Bakın çocuklar böyle sorular sorup beni kendimi methetmek zorunda bırakmayın. Siz ne harika hocasınız, Allah sizi hoca olarak mı yarattı gibi sorulara cevap veremem.

Tamam Hocam…

… Şeklinde başladık söyleşimize. Böylece hocamızın dersleri gibi söyleşimiz de ilginç oldu.

Derslerde oldukça karmaşık şeylerden bahsediyorsunuz ama buna rağmen öğrenciler derslerinize giriyor. Derslerinizin ilgi çekmesi ve ilginin sürekliliğinin dayanakları nelerdir?

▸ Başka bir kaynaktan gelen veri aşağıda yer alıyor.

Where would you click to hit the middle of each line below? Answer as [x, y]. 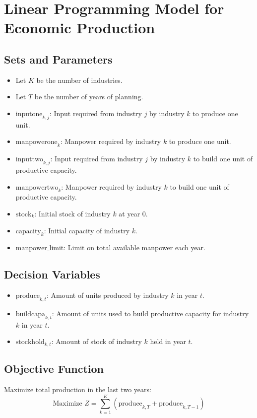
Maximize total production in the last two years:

Bu benim, sanırım, pedagojik yönden ya da eğitim sosyolojisi açısından çok bilerek, çok düşünerek geliştirdiğim bir ders verme politikası değil. Ben asistanlığa başlamadan önce, şiirle, edebiyatla, tiyatroyla, sinemayla da ilgileniyordum. Bu ilgilenmelerimin temelinde, hangi yaşta olursam olayım, hangi yılda yaşıyor olursam olayım, yaşadığım yılda yaşadığım günde dünyanın ne olduğunu, bu dünya üzerinde bana benzeyen sıradan insanların, öğretmen çocuklarının, parasız yatılı okuyanların bu dünyadaki yerlerinin neden küçük olduğunu hep kendi kafamda ve kalbimde soruşturmaya çalıştım. Ne öğrendiysem bu soruya cevap bulabilme çabam sayesinde öğrendim. Ne okuduysam bu soruların sancısından dolayı okudum ve bu hala devam ediyor. Hala ben dünyadaki yeri küçük olan insanlardan biriyim ve herkesin yeri küçük kalsın benim yerim büyüsün demiyorum. Bütün insanlar için dünyada daha büyük yerlerin olabileceğine inanan bir insanım. Böyle bir sorunu hiç kuşku yok ki genç insanlar her zaman, hangi yılda olursa olsun, hangi dönemde olursa olsun, en yoğun şekilde yaşıyorlar. Sanırım benim öğrencilerimle aramdaki yakınlık durumu dünyaya bakışımızdaki ortak yan. 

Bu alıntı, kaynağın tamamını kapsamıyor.